RSSI arbitrer entre IA conformité et dépendances fournisseurs
Selon le CESIN, les RSSI naviguent entre une gouvernance de l'IA encore inexistante, la conformité réglementaire écrasante et des dépendances aux fournisseurs de plus en plus risquées.
La fonction de responsable de la sécurité des systèmes d’information (RSSI) ne consiste plus seulement à protéger, mais de plus en plus à hiérarchiser et arbitrer entre des chantiers tous jugés prioritaires.
C’est le principal enseignement tiré par le CESIN de ses « Instantanés » pour le premier semestre 2026, fondés sur 21 mini-sondages hebdomadaires menés auprès de ses membres
Une gouvernance de l’IA encore balbutiante
L’intelligence artificielle générative continue de s’installer dans les organisations, mais l’encadrement peine à suivre. Selon le CESIN, 27 % des répondants, plutôt issus d’organisations de taille intermédiaire, n’ont défini aucune politique d’usage de l’IA générative.
Le constat est similaire du côté des environnements de développement enrichis à l’IA : seuls 18 % des organisations disposent d’une politique spécifique pour les développeurs, tandis que 34 % en autorisent l’installation de manière générale et 34 % par exception.
Les outils de transcription et de synthèse de réunions soulèvent les mêmes interrogations, portant sur l’accès aux données, leur lieu de stockage et leur durée de conservation.
Quant à l’IA appliquée à la cyberdéfense, les organisations en sont majoritairement au stade du pilote ou du test, avec trois préoccupations dominantes : la fiabilité, la confidentialité et la souveraineté.
L’essor de l’IA générative s’accompagne aussi d’une hausse des usages malveillants.
54 % des grandes entreprises interrogées déclarent avoir déjà subi une attaque de type « deepfake » contre 19 % des ETI et 5 % des TPE/PME. Une exposition qui progresse nettement avec la taille de l’organisation.
Post-quantique : un chantier encore à peine amorcé
La migration vers la cryptographie post-quantique demeure très en retrait.
D'après l'enquête, 69 % des répondants ne s'en sont pas encore préoccupés, 20 % en évaluent les impacts et les besoins, 3 % ont engagé des pilotes ou des tests, et seulement 1 % a débuté une migration opérationnelle.
Le CESIN souligne que ce chantier dépasse la seule dimension technique. Il implique d'identifier les usages cryptographiques et les données critiques, et de l'inscrire dans une gouvernance transverse.
La conformité, priorité numéro un pour les plus petites structures
La conformité réglementaire arrive en tête des priorités pour 2026 mais avec une intensité qui varie selon la taille des organisations.
Elle figure parmi les trois chantiers prioritaires pour 46 % des grandes entreprises, 61 % des ETI et 72 % des TPE/PME. Les grandes entreprises répartissent davantage leurs efforts entre plusieurs sujets ( IA, tiers, gouvernance), tandis que les structures plus petites concentrent leurs ressources sur la seule conformité.
Fournisseurs : un risque qui déborde le périmètre du SI
Les dépendances technologiques pèsent de plus en plus dans les préoccupations des RSSI.
Le règlement européen sur la cyber-résilience (Cyber Resilience Act) en est une illustration : 52 % des ETI interrogées estiment ne pas être directement concernées par ce texte, tout en étant clientes de fournisseurs qui, eux, le sont.
Les rachats d'entreprises dans le secteur cyber ont également des effets concrets sur les coûts. 69 % des grandes entreprises et 74 % des ETI ont constaté une explosion des coûts à la suite du rachat d'un de leurs fournisseurs, contre 38 % des TPE/PME. Par ailleurs, 41 % des répondants pointent un phénomène d'enfermement technologique.
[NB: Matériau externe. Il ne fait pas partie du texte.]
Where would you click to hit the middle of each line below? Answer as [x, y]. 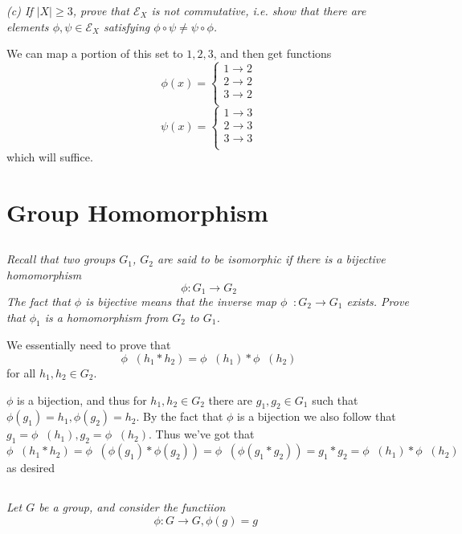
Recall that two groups [61, 259]
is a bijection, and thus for [82, 399]
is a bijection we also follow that [317, 416]
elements [28, 26]
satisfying [127, 26]
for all [21, 373]
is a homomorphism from [106, 317]
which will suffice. [50, 157]

Des carrières de RSSI sous tension
L'enquête revient aussi sur les perspectives de carrière des RSSI, deux ans après un premier sondage sur le sujet.
Sur 162 répondants, seuls 24 % estiment que les opportunités de postes de RSSI sont aussi nombreuses que par le passé, soit 17 points de moins qu'en 2024. Dans le même temps, 31 % envisagent de basculer vers le conseil, faute de pouvoir agir suffisamment au sein de leur organisation ( +16 %).
Une complexité croissante, pas un recul de la maturité
Pour le CESIN, ces résultats ne traduisent pas un recul de la maturité cyber des organisations, mais une complexification de la fonction.
« La mission du RSSI est en plein chamboulement. Les repères évoluent, les priorités aussi, et les réponses d'hier ne suffisent plus toujours. Les RSSI doivent aujourd'hui trouver leur propre voie pour accompagner cette transformation », résume Fabrice Bru, président du CESIN.